Victor Young is a social entrepreneur and nonprofit leader with over 40 years of experience in various roles related to education, community development, and philanthropy. He now heads VCY Stratagem LLC, supporting the establishment and scaling of full-service community schooling, applying the science of reading in classrooms nationwide, and the collective impact approach to addressing community challenges in health, education, and economic development.

Collaborative Classroom’s President and CEO Kelly Stuart recently interviewed Victor about his work in South Carolina, the role of the SIPPS program, and the impact of community building on child outcomes.

Portrait of Victor Young, dressed in black suit with blue shirt and yellow plaid tie. He is smiling at the camera.

Victor, I’m excited to have this time with you today. Would you please tell us about the work you’re doing in Charleston County, South Carolina, with the District 23 schools?

Sure. I’m at that point in life where I get to do work that I love. What that means is that I’m working close to the ground. I get to work with principals and key educational community members to support a feeder pattern in rural Charleston County, South Carolina.

Charleston County is a historically challenged area with low literacy rates and trouble meeting state benchmarks. Based on our metrics, only about 43 percent of all children in South Carolina are reading at or above grade level by the end of fourth grade.

Forty-three percent is terrible, so we know dramatic action is necessary across the state to make that better. 

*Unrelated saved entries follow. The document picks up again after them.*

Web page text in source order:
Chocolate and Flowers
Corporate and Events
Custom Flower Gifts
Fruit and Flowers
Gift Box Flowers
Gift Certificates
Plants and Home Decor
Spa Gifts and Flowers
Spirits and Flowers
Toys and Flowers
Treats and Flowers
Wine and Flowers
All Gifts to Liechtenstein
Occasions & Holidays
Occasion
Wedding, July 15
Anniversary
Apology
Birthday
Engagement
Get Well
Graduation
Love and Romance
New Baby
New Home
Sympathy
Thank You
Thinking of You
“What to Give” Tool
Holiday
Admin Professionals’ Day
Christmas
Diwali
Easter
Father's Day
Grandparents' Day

About two years ago, while at University of South Carolina (USC), I shared some principles of human development and collective impact with folks in Charleston. They included some of the principals in D23.

That led to bringing community members together to talk about what was missing and what was needed. And, of course, the importance of literacy, and the importance of experiences for our kids. Those conversations morphed into an ESSER grant proposal from the D23 feeder pattern.

This feeder pattern consists of one high school, a middle school campus, and three elementary schools. In total, there are about 1,000 students. For perspective, there are about 50,000 students in the entire Charleston County School District. However, the D23 footprint is enormous; you can go almost 100 miles and not leave the district.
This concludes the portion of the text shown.